When faced with expressions like \(x^2 - 2x + 1\), one crucial step in simplifying is to factor polynomials. This expression is what we call a perfect square trinomial. Perfect square trinomials take the form \(a^2 - 2ab + b^2\) and can be factored into \((a - b)^2\).
To factor \(x^2 - 2x + 1\), recognize it as \((x - 1)^2\) since:

• \((x)^2 = x^2\)
• \(2(x)(1) = -2x\)
• \((1)^2 = 1\)

Factoring helps simplify mathematical expressions, making further calculations easier. This process transforms the original quadratic expression into a product of binomials, setting the stage for further simplification in subsequent steps.

Simplifying fractions involves reducing them to their simplest form. After factoring, it's particularly handy in operations like multiplication or division of fractions.
Consider the simplified multiplication step: \((x - 1)^2 \times \frac{3}{x - 1}\). Here, notice the common term \((x - 1)\). By canceling out one \((x - 1)\) from the numerator and the denominator, you simplify the expression to \((x - 1) \times 3\). Continuing, multiply by another fraction \(\frac{x+4}{3x}\). Here, the 3s cancel out again:

• Numerator: \((x-1)(x+4)\)
• Denominator: \(x\)

The result reduces further when expanded or simplified: turns into \(\frac{x^2 + 3x - 4}{x}\), easily done step by step. Canceling common factors and simplifying makes the fraction clearer and neatly conveys relationships among terms.

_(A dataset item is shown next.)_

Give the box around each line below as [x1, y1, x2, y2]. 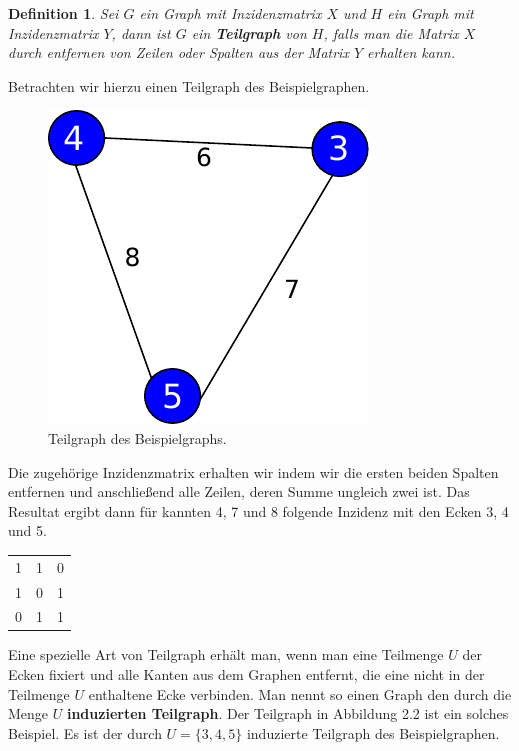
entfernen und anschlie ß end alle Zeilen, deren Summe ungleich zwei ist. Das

Understanding variable restrictions ensures your expressions remain valid. These restrictions help identify when a fraction is not defined, typically when the denominator equals zero.
In the problem, the denominator reaches zero at specific values:

• With \(\frac{(x-1)(x+4)}{x}\), \(x\) cannot be 0, because dividing by zero makes the expression undefined.
• Initially, the division \(\frac{x-1}{3}\) sets another restriction that \(x\) cannot be 1, or the division by zero occurs.

It's crucial to account for these restrictions. Identifying these values prevents undefined mathematical operations and ensures accuracy and validity in results. Remember, always address restrictions to maintain sound expressions when working with rational expressions.